Watching all the family tantrums and crises-by-the-hour is the Native American housekeeper, Johanna, perched often in plain sight of the audience in her attic cubbyhole, far above all the downstairs melee. Kathleen Pizzo plays the one person who others find will listen without outward judgment, who mostly watches eruptions pretending not to notice, but who is also willing to step in and take over when evil shows his very ugly head. She who hears the elderly Beverly open the play with T.S. Elliot, closes the three-hour tale softly singing to a sobbing Violet another of the poet’s quotes, “This is the way the world ends.”

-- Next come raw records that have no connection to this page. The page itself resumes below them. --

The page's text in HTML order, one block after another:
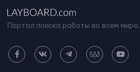
Портал поиска работы во всем мире.
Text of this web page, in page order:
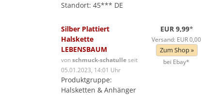
Standort: 45*** DE
Silber Plattiert
Halskette
LEBENSBAUM
vonschmuck-schatulleseit
05.01.2023, 14:01 Uhr
Produktgruppe:
Halsketten & Anhänger
EUR 9,99*
Versand: EUR 0,00
Zum Shop »
bei Ebay*
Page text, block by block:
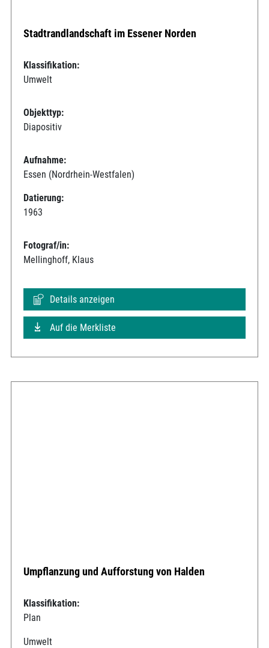
Stadtrandlandschaft im Essener Norden
Klassifikation:
Umwelt
Objekttyp:
Diapositiv
Aufnahme:
Essen (Nordrhein-Westfalen)
Datierung:
1963
Fotograf/in:
Mellinghoff, Klaus
Details anzeigen
Auf die Merkliste
Umpflanzung und Aufforstung von Halden
Klassifikation:
Plan
Umwelt
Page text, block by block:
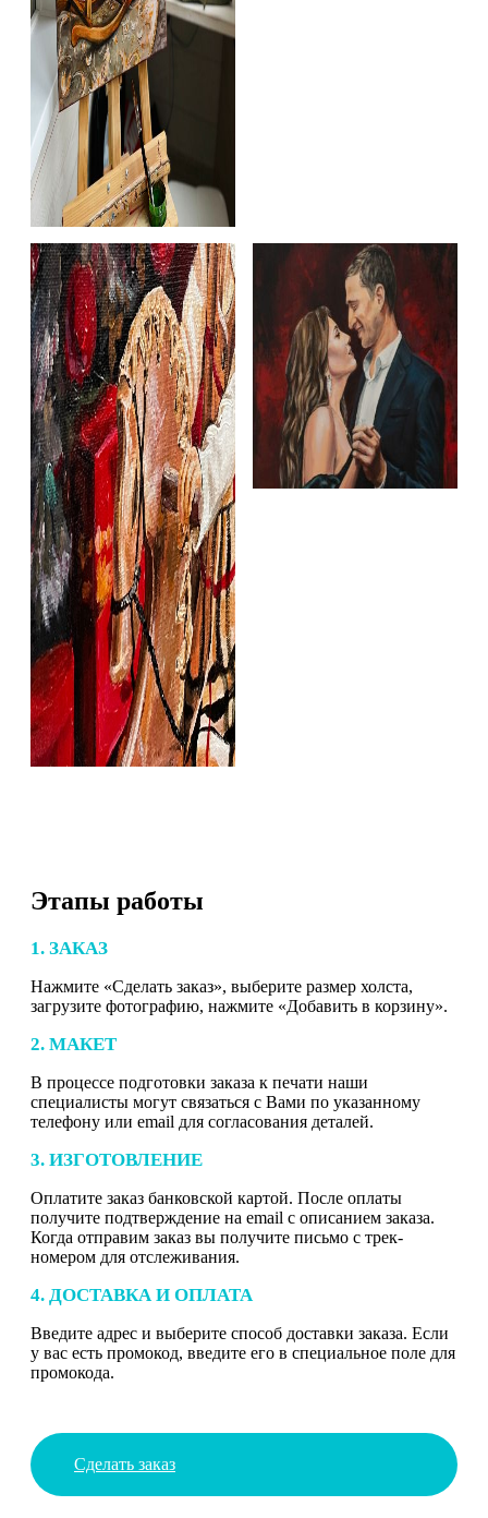
Этапы работы
1. ЗАКАЗ
Нажмите «Сделать заказ», выберите размер холста,
загрузите фотографию, нажмите «Добавить в корзину».
2. МАКЕТ
В процессе подготовки заказа к печати наши
специалисты могут связаться с Вами по указанному
телефону или email для согласования деталей.
3. ИЗГОТОВЛЕНИЕ
Оплатите заказ банковской картой. После оплаты
получите подтверждение на email с описанием заказа.
Когда отправим заказ вы получите письмо с трек-
номером для отслеживания.
4. ДОСТАВКА И ОПЛАТА
Введите адрес и выберите способ доставки заказа. Если
у вас есть промокод, введите его в специальное поле для
промокода.
Сделать заказ
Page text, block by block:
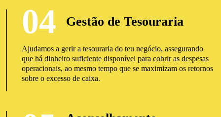
04 Gestão de Tesouraria
Ajudamos a gerir a tesouraria do teu negócio, assegurando
que há dinheiro suficiente disponível para cobrir as despesas
operacionais, ao mesmo tempo que se maximizam os retornos
sobre o excesso de caixa.
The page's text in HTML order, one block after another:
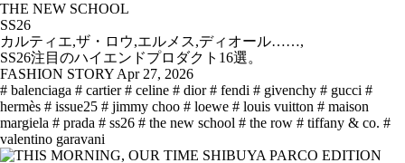
THE NEW SCHOOL
SS26
カルティエ,ザ・ロウ,エルメス,ディオール……,
SS26注目のハイエンドプロダクト16選。
FASHION STORY Apr 27, 2026
# balenciaga # cartier # celine # dior # fendi # givenchy # gucci #
hermès # issue25 # jimmy choo # loewe # louis vuitton # maison
margiela # prada # ss26 # the new school # the row # tiffany & co. #
valentino garavani
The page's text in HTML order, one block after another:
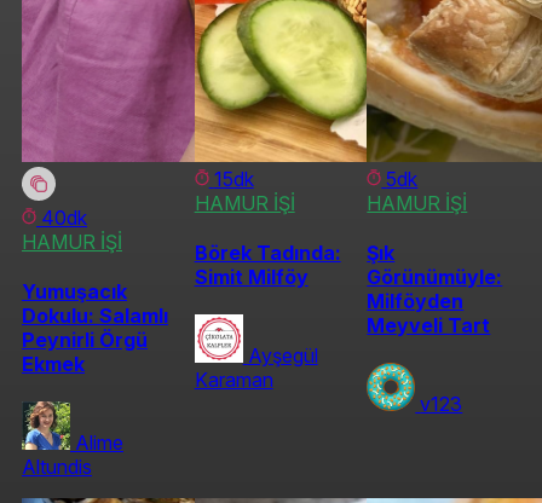
40dk
HAMUR İŞİ
Yumuşacık
Dokulu: Salamlı
Peynirli Örgü
Ekmek
Alime
Altundis
15dk
HAMUR İŞİ
Börek Tadında:
Simit Milföy
Ayşegül
Karaman
5dk
HAMUR İŞİ
Şık
Görünümüyle:
Milföyden
Meyveli Tart
v123

There is so much to be gained from every line of Tracy Letts’ script, including often much humor. When Barbara says, “Thank God we don’t know the future … we’d never get up,” how can we not shake out heads laughing seeing all that she and her family are dishing out at each other’s expense? Her sister Ivy tells her at one point, after Barbara has been lamenting her life’s storyline, “I can’t believe you and your world view is that dark.” Barbara blandly responds without a blink, “You live in Florida.”
Sometimes, however, the lines are lost as the director has chosen to have extended periods where family members talk over each other or in separate, simultaneous conversations (which is true to life but not helpful to the listening audience member). Other times, the music chosen as part of Theodore J.H. Hulsker’s sound design is so intrusive, even during a scene change, that the last lines of the prior scene too quickly vanish as the mood/effects are lost. Somewhat like the set itself, intentions are great in these production decisions; but the results sometimes are too distracting.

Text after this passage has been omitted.